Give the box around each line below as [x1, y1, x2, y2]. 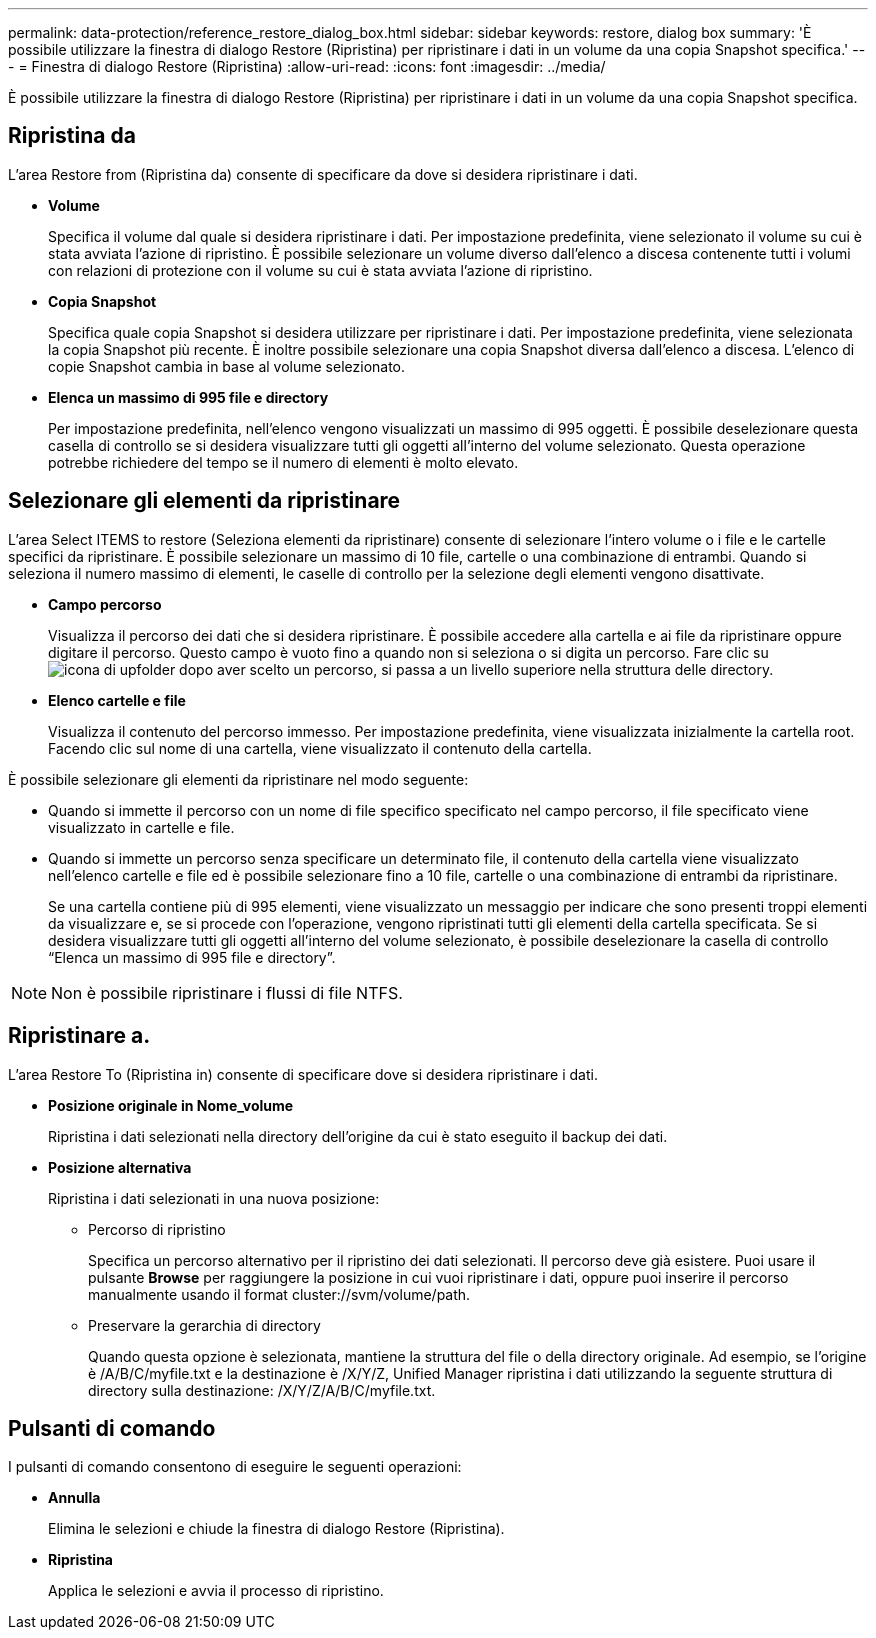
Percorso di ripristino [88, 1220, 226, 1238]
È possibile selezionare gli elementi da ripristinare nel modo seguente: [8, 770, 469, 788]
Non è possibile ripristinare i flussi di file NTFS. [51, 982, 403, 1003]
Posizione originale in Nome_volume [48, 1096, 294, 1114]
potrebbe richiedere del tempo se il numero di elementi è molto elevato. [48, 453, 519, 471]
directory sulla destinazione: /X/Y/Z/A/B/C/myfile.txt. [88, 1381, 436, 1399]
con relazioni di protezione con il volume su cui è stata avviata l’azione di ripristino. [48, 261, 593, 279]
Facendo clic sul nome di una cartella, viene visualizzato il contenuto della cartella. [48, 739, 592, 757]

○ ○ ○ ○ ○

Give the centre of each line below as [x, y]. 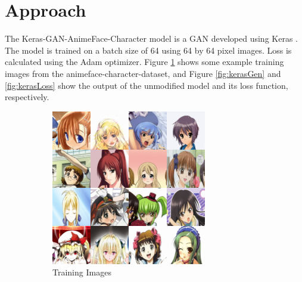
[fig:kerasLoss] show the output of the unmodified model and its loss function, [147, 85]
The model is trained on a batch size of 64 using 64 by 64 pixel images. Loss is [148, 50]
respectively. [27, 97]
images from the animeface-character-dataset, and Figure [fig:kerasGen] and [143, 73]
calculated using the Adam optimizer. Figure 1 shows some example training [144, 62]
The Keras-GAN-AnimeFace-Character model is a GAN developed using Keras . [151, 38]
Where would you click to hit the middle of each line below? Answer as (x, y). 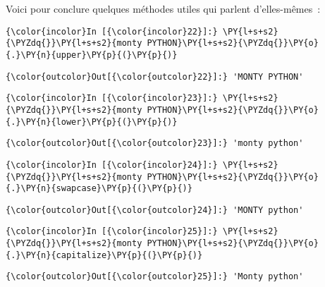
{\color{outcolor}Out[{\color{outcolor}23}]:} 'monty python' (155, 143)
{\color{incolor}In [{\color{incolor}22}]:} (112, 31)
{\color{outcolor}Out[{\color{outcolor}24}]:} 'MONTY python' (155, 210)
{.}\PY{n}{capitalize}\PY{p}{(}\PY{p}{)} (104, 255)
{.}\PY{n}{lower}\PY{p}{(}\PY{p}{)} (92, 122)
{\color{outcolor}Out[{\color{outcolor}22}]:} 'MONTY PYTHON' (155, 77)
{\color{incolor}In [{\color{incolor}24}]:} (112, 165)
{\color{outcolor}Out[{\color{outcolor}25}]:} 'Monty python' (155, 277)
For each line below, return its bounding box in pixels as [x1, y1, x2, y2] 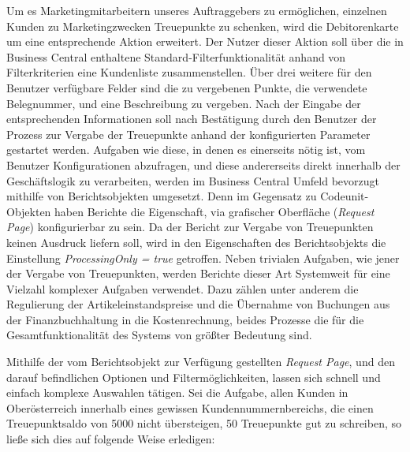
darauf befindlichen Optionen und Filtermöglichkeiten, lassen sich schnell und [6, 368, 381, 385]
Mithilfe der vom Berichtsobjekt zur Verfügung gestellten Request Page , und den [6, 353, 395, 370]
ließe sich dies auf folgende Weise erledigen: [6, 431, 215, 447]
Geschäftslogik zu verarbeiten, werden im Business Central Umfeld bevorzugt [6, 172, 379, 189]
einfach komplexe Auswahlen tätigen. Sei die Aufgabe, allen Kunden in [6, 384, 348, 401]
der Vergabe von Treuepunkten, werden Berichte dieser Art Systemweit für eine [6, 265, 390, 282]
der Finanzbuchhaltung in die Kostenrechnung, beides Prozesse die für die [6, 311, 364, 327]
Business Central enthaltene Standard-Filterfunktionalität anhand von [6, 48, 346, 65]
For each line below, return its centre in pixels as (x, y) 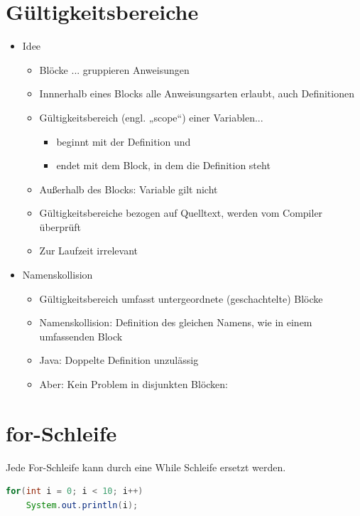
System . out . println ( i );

○ ○ ○ ○ ○

→ **What you have to do**:
Scan the material above for the string "ripristinare", returning each line that contains it.

→ **Response to the task**:
È possibile selezionare gli elementi da ripristinare nel modo seguente: [8, 770, 469, 788]
Non è possibile ripristinare i flussi di file NTFS. [51, 982, 403, 1003]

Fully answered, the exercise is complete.